(Stored records)
__________

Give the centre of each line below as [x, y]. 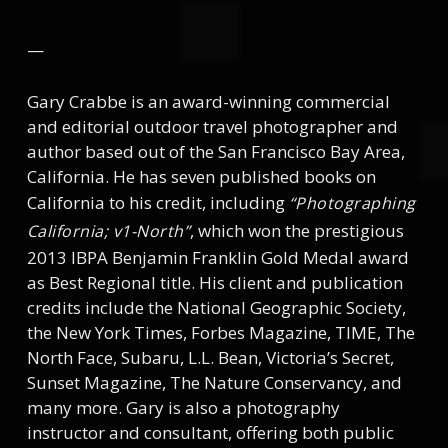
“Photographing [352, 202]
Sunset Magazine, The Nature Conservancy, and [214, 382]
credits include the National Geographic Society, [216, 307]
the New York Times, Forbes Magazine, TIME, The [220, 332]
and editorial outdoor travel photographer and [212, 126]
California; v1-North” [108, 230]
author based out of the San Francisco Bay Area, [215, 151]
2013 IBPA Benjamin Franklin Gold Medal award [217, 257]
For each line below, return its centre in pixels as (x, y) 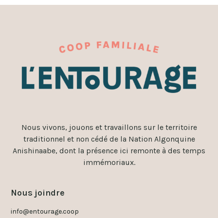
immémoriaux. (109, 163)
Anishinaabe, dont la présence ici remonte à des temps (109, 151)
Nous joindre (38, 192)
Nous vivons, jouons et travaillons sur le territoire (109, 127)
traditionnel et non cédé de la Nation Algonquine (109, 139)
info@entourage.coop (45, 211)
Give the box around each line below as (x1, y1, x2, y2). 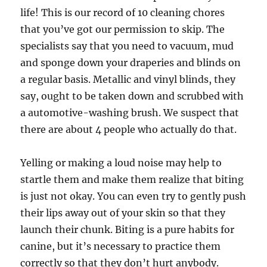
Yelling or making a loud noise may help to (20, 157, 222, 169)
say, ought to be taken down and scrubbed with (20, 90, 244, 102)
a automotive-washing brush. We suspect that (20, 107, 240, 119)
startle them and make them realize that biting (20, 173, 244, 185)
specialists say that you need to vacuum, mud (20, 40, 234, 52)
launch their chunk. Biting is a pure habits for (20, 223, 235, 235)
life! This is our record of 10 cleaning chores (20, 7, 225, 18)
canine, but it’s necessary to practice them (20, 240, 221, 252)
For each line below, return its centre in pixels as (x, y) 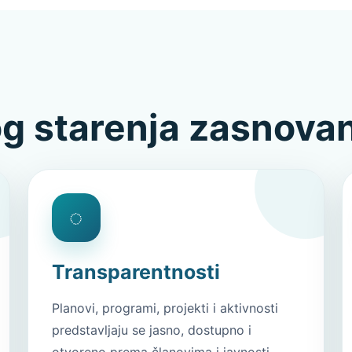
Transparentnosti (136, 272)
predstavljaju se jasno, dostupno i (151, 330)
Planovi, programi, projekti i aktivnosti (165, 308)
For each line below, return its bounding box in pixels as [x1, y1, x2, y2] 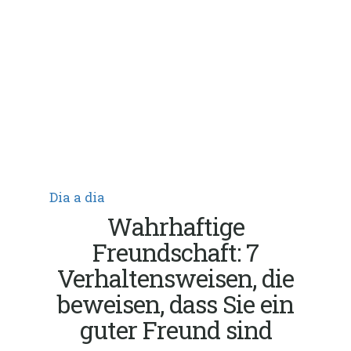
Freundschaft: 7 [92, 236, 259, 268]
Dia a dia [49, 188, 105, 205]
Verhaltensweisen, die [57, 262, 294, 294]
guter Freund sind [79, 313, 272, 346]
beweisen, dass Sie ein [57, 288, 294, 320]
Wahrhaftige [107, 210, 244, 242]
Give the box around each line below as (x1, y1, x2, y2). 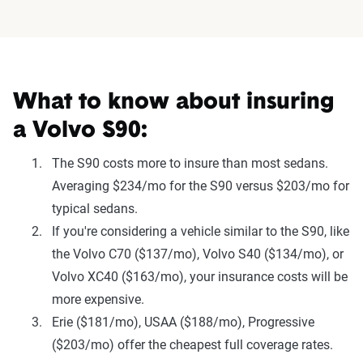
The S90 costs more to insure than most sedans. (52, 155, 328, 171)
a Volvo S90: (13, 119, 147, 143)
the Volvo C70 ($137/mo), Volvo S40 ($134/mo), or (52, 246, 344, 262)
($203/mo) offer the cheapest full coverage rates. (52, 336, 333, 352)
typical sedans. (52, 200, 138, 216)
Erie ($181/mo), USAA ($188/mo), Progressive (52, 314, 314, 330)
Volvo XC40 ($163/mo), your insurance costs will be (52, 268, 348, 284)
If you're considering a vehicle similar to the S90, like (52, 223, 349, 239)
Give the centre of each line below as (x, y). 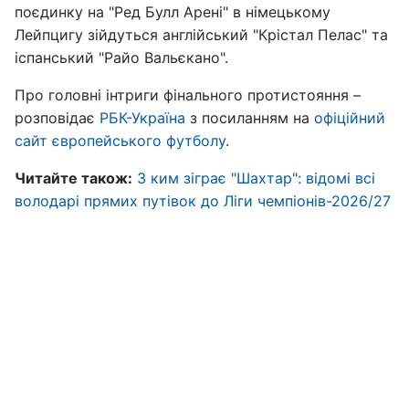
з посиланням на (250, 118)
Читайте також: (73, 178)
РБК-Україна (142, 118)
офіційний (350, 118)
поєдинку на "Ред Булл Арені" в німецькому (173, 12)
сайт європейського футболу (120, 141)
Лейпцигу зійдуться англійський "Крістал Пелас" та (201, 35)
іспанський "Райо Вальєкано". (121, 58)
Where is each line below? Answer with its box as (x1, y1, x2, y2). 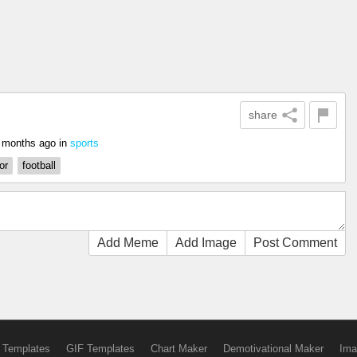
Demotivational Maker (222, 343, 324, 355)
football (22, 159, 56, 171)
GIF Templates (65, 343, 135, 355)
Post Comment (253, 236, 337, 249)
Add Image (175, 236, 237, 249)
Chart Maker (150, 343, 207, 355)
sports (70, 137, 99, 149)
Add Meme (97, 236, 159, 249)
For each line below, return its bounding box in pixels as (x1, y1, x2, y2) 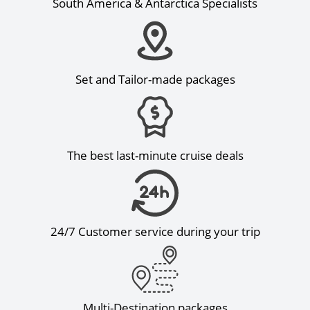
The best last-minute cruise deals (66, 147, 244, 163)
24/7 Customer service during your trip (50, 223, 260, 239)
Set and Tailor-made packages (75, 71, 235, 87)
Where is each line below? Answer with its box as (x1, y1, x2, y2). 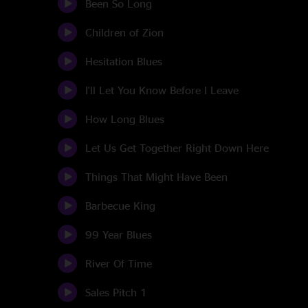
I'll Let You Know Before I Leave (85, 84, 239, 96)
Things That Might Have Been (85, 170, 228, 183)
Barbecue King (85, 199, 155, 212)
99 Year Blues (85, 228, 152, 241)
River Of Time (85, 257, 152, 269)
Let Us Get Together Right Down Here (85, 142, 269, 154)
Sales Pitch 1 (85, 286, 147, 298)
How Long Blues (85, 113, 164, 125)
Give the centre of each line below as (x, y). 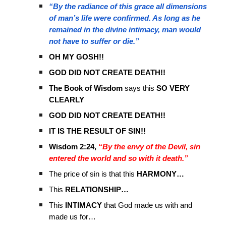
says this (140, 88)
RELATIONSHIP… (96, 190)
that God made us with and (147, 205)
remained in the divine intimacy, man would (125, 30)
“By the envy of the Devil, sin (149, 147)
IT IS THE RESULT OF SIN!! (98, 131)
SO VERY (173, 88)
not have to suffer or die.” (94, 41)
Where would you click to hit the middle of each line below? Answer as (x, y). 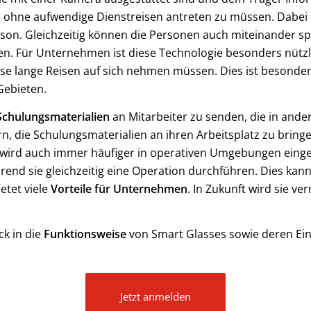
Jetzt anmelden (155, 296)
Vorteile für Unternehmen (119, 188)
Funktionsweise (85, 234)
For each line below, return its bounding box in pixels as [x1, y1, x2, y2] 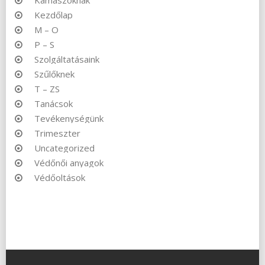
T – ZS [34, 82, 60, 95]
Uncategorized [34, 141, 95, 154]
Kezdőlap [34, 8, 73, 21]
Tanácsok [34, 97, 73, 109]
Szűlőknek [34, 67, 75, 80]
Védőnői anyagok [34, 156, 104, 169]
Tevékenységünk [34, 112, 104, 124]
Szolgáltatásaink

__________

ABOUT THIS EXERCISE - Once the pictures are set aside, write out the entries verbatim.

TASK RESPONSE -
Give the centre of each line below as [x, y]. 
“Photographing [352, 202]
Sunset Magazine, The Nature Conservancy, and [214, 382]
credits include the National Geographic Society, [216, 307]
the New York Times, Forbes Magazine, TIME, The [220, 332]
and editorial outdoor travel photographer and [212, 126]
California; v1-North” [108, 230]
author based out of the San Francisco Bay Area, [215, 151]
2013 IBPA Benjamin Franklin Gold Medal award [217, 257]
For each line below, return its centre in pixels as (x, y) 
immémoriaux. (109, 163)
Anishinaabe, dont la présence ici remonte à des temps (109, 151)
Nous joindre (38, 192)
Nous vivons, jouons et travaillons sur le territoire (109, 127)
traditionnel et non cédé de la Nation Algonquine (109, 139)
info@entourage.coop (45, 211)
Give the box around each line below as (x1, y1, x2, y2). 
Yelling or making a loud noise may help to (20, 157, 222, 169)
say, ought to be taken down and scrubbed with (20, 90, 244, 102)
a automotive-washing brush. We suspect that (20, 107, 240, 119)
startle them and make them realize that biting (20, 173, 244, 185)
specialists say that you need to vacuum, mud (20, 40, 234, 52)
launch their chunk. Biting is a pure habits for (20, 223, 235, 235)
life! This is our record of 10 cleaning chores (20, 7, 225, 18)
canine, but it’s necessary to practice them (20, 240, 221, 252)
For each line below, return its centre in pixels as (x, y) 
Transparentnosti (136, 272)
predstavljaju se jasno, dostupno i (151, 330)
Planovi, programi, projekti i aktivnosti (165, 308)
For each line below, return its bounding box in pixels as [x1, y1, x2, y2] 
Freundschaft: 7 [92, 236, 259, 268]
Dia a dia [49, 188, 105, 205]
Verhaltensweisen, die [57, 262, 294, 294]
guter Freund sind [79, 313, 272, 346]
beweisen, dass Sie ein [57, 288, 294, 320]
Wahrhaftige [107, 210, 244, 242]
Give the box around each line below as (x1, y1, x2, y2). 
The S90 costs more to insure than most sedans. (52, 155, 328, 171)
a Volvo S90: (13, 119, 147, 143)
the Volvo C70 ($137/mo), Volvo S40 ($134/mo), or (52, 246, 344, 262)
($203/mo) offer the cheapest full coverage rates. (52, 336, 333, 352)
typical sedans. (52, 200, 138, 216)
Erie ($181/mo), USAA ($188/mo), Progressive (52, 314, 314, 330)
Volvo XC40 ($163/mo), your insurance costs will be (52, 268, 348, 284)
If you're considering a vehicle similar to the S90, like (52, 223, 349, 239)
Give the centre of each line below as (x, y). 
з посиланням на (250, 118)
Читайте також: (73, 178)
РБК-Україна (142, 118)
офіційний (350, 118)
поєдинку на "Ред Булл Арені" в німецькому (173, 12)
сайт європейського футболу (120, 141)
Лейпцигу зійдуться англійський "Крістал Пелас" та (201, 35)
іспанський "Райо Вальєкано". (121, 58)
Where is each line below? Answer with its box as (x1, y1, x2, y2). 
Demotivational Maker (222, 343, 324, 355)
football (22, 159, 56, 171)
GIF Templates (65, 343, 135, 355)
Post Comment (253, 236, 337, 249)
Add Image (175, 236, 237, 249)
Chart Maker (150, 343, 207, 355)
sports (70, 137, 99, 149)
Add Meme (97, 236, 159, 249)
For each line below, return its bounding box in pixels as (x1, y1, x2, y2) 
The best last-minute cruise deals (66, 147, 244, 163)
24/7 Customer service during your trip (50, 223, 260, 239)
Set and Tailor-made packages (75, 71, 235, 87)
Where is each line below? Answer with its box as (x1, y1, x2, y2). 
I'll Let You Know Before I Leave (85, 84, 239, 96)
Things That Might Have Been (85, 170, 228, 183)
Barbecue King (85, 199, 155, 212)
99 Year Blues (85, 228, 152, 241)
River Of Time (85, 257, 152, 269)
Let Us Get Together Right Down Here (85, 142, 269, 154)
Sales Pitch 1 (85, 286, 147, 298)
How Long Blues (85, 113, 164, 125)
Give the centre of each line below as (x, y). 
says this (140, 88)
RELATIONSHIP… (96, 190)
that God made us with and (147, 205)
remained in the divine intimacy, man would (125, 30)
“By the envy of the Devil, sin (149, 147)
IT IS THE RESULT OF SIN!! (98, 131)
SO VERY (173, 88)
not have to suffer or die.” (94, 41)
Where would you click to hit the middle of each line below? Answer as (x, y). 
Jetzt anmelden (155, 296)
Vorteile für Unternehmen (119, 188)
Funktionsweise (85, 234)
For each line below, return its bounding box in pixels as [x1, y1, x2, y2] 
T – ZS [34, 82, 60, 95]
Uncategorized [34, 141, 95, 154]
Kezdőlap [34, 8, 73, 21]
Tanácsok [34, 97, 73, 109]
Szűlőknek [34, 67, 75, 80]
Védőnői anyagok [34, 156, 104, 169]
Tevékenységünk [34, 112, 104, 124]
Szolgáltatásaink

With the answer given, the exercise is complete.